### HOW TO COMPLETE THIS TASK
Set down all of the records below exactly, please, omitting the images.
++++++++
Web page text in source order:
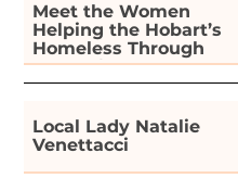
Meet the Women
Helping the Hobart’s
Homeless Through
Gardening
Local Lady Natalie
Venettacci
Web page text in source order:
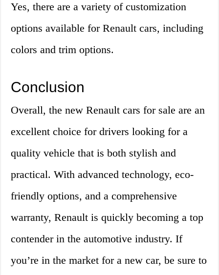
Yes, there are a variety of customization
options available for Renault cars, including
colors and trim options.
Conclusion
Overall, the new Renault cars for sale are an
excellent choice for drivers looking for a
quality vehicle that is both stylish and
practical. With advanced technology, eco-
friendly options, and a comprehensive
warranty, Renault is quickly becoming a top
contender in the automotive industry. If
you’re in the market for a new car, be sure to
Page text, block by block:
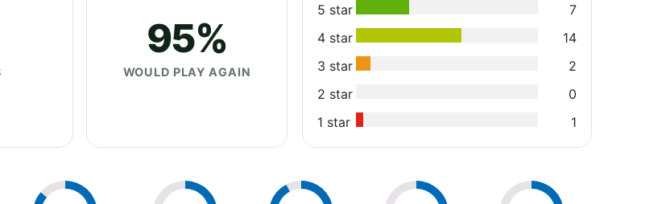
95%
WOULD PLAY AGAIN
5 star
7
4 star
14
3 star
2
2 star
0
1 star
1
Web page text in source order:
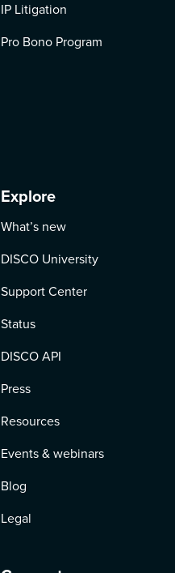
IP Litigation
Pro Bono Program
Explore
What’s new
DISCO University
Support Center
Status
DISCO API
Press
Resources
Events & webinars
Blog
Legal
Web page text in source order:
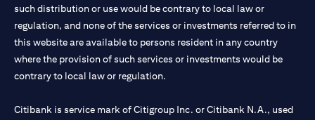
such distribution or use would be contrary to local law or
regulation, and none of the services or investments referred to in
this website are available to persons resident in any country
where the provision of such services or investments would be
contrary to local law or regulation.
Citibank is service mark of Citigroup Inc. or Citibank N.A., used
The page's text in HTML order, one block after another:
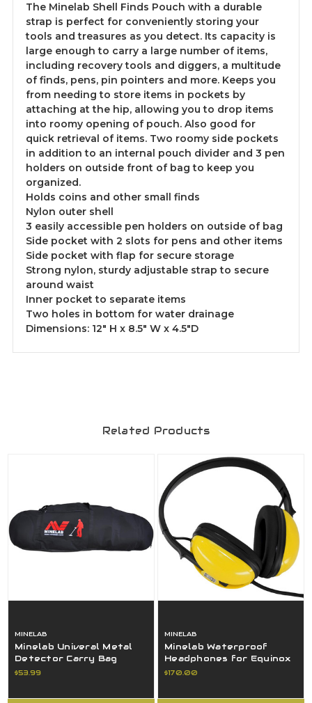
The Minelab Shell Finds Pouch with a durable
strap is perfect for conveniently storing your
tools and treasures as you detect. Its capacity is
large enough to carry a large number of items,
including recovery tools and diggers, a multitude
of finds, pens, pin pointers and more. Keeps you
from needing to store items in pockets by
attaching at the hip, allowing you to drop items
into roomy opening of pouch. Also good for
quick retrieval of items. Two roomy side pockets
in addition to an internal pouch divider and 3 pen
holders on outside front of bag to keep you
organized.
Holds coins and other small finds
Nylon outer shell
3 easily accessible pen holders on outside of bag
Side pocket with 2 slots for pens and other items
Side pocket with flap for secure storage
Strong nylon, sturdy adjustable strap to secure
around waist
Inner pocket to separate items
Two holes in bottom for water drainage
Dimensions: 12" H x 8.5" W x 4.5"D
Related Products
MINELAB
Minelab Univeral Metal
Detector Carry Bag
Black - 3011-0277 USED
$53.99
MINELAB
Minelab Waterproof
Headphones for Equinox
Detectors Yellow - 3011-
$170.00
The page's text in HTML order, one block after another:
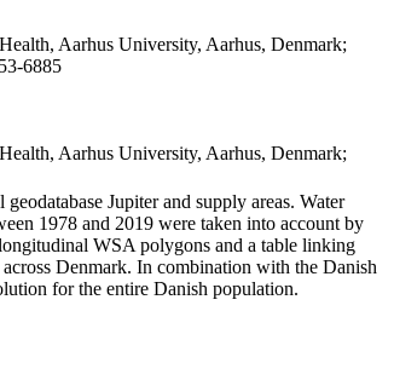
Aarhus University, Aarhus, Denmark;
6885
Aarhus University, Aarhus, Denmark;
Jupiter and supply areas. Water
1978 and 2019 were taken into account by
WSA polygons and a table linking
Denmark. In combination with the Danish
for the entire Danish population.
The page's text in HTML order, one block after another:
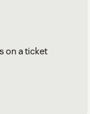
on a ticket
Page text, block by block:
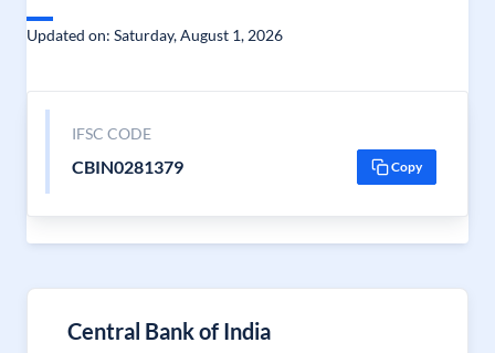
Updated on: Saturday, August 1, 2026
IFSC CODE
CBIN0281379 Copy
Central Bank of India
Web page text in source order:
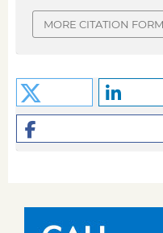
MORE CITATION
++++++++
### TASK ANSWER
Web page text in source order:
Meet the Women
Helping the Hobart’s
Homeless Through
Gardening
Local Lady Natalie
Venettacci
Web page text in source order:
Yes, there are a variety of customization
options available for Renault cars, including
colors and trim options.
Conclusion
Overall, the new Renault cars for sale are an
excellent choice for drivers looking for a
quality vehicle that is both stylish and
practical. With advanced technology, eco-
friendly options, and a comprehensive
warranty, Renault is quickly becoming a top
contender in the automotive industry. If
you’re in the market for a new car, be sure to
Page text, block by block:
95%
WOULD PLAY AGAIN
5 star
7
4 star
14
3 star
2
2 star
0
1 star
1
Web page text in source order:
IP Litigation
Pro Bono Program
Explore
What’s new
DISCO University
Support Center
Status
DISCO API
Press
Resources
Events & webinars
Blog
Legal
Web page text in source order:
such distribution or use would be contrary to local law or
regulation, and none of the services or investments referred to in
this website are available to persons resident in any country
where the provision of such services or investments would be
contrary to local law or regulation.
Citibank is service mark of Citigroup Inc. or Citibank N.A., used
The page's text in HTML order, one block after another:
The Minelab Shell Finds Pouch with a durable
strap is perfect for conveniently storing your
tools and treasures as you detect. Its capacity is
large enough to carry a large number of items,
including recovery tools and diggers, a multitude
of finds, pens, pin pointers and more. Keeps you
from needing to store items in pockets by
attaching at the hip, allowing you to drop items
into roomy opening of pouch. Also good for
quick retrieval of items. Two roomy side pockets
in addition to an internal pouch divider and 3 pen
holders on outside front of bag to keep you
organized.
Holds coins and other small finds
Nylon outer shell
3 easily accessible pen holders on outside of bag
Side pocket with 2 slots for pens and other items
Side pocket with flap for secure storage
Strong nylon, sturdy adjustable strap to secure
around waist
Inner pocket to separate items
Two holes in bottom for water drainage
Dimensions: 12" H x 8.5" W x 4.5"D
Related Products
MINELAB
Minelab Univeral Metal
Detector Carry Bag
Black - 3011-0277 USED
$53.99
MINELAB
Minelab Waterproof
Headphones for Equinox
Detectors Yellow - 3011-
$170.00
The page's text in HTML order, one block after another:
Aarhus University, Aarhus, Denmark;
6885
Aarhus University, Aarhus, Denmark;
Jupiter and supply areas. Water
1978 and 2019 were taken into account by
WSA polygons and a table linking
Denmark. In combination with the Danish
for the entire Danish population.
The page's text in HTML order, one block after another:
on a ticket
Page text, block by block:
Updated on: Saturday, August 1, 2026
IFSC CODE
CBIN0281379 Copy
Central Bank of India
Web page text in source order:
MORE CITATION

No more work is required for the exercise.